■ Data in this exercise:

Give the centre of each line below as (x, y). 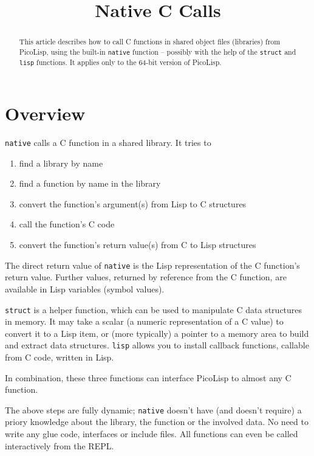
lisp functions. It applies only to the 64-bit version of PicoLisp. (120, 62)
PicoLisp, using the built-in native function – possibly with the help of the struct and (158, 51)
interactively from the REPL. (60, 445)
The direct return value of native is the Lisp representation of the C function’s (152, 265)
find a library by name (61, 163)
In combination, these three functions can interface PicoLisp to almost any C (148, 377)
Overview (45, 113)
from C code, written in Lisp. (60, 357)
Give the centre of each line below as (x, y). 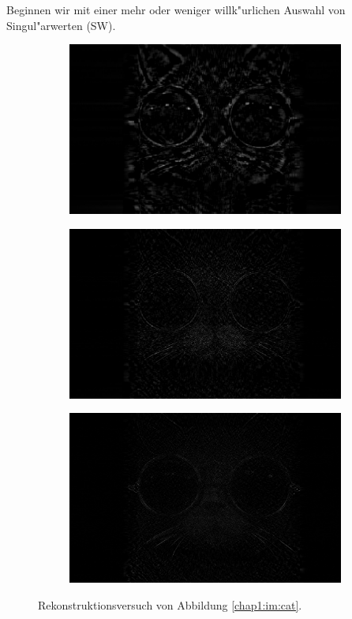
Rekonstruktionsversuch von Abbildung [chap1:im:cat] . (170, 604)
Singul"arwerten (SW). (61, 25)
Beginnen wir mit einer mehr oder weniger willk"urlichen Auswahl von (176, 9)

■ Activity: If a record contains a picture, leave the picture out and return everything else exactly.

■ Response area:
Give the centre of each line below as (x, y). 
lisp functions. It applies only to the 64-bit version of PicoLisp. (120, 62)
PicoLisp, using the built-in native function – possibly with the help of the struct and (158, 51)
interactively from the REPL. (60, 445)
The direct return value of native is the Lisp representation of the C function’s (152, 265)
find a library by name (61, 163)
In combination, these three functions can interface PicoLisp to almost any C (148, 377)
Overview (45, 113)
from C code, written in Lisp. (60, 357)
Give the centre of each line below as (x, y). 
Rekonstruktionsversuch von Abbildung [chap1:im:cat] . (170, 604)
Singul"arwerten (SW). (61, 25)
Beginnen wir mit einer mehr oder weniger willk"urlichen Auswahl von (176, 9)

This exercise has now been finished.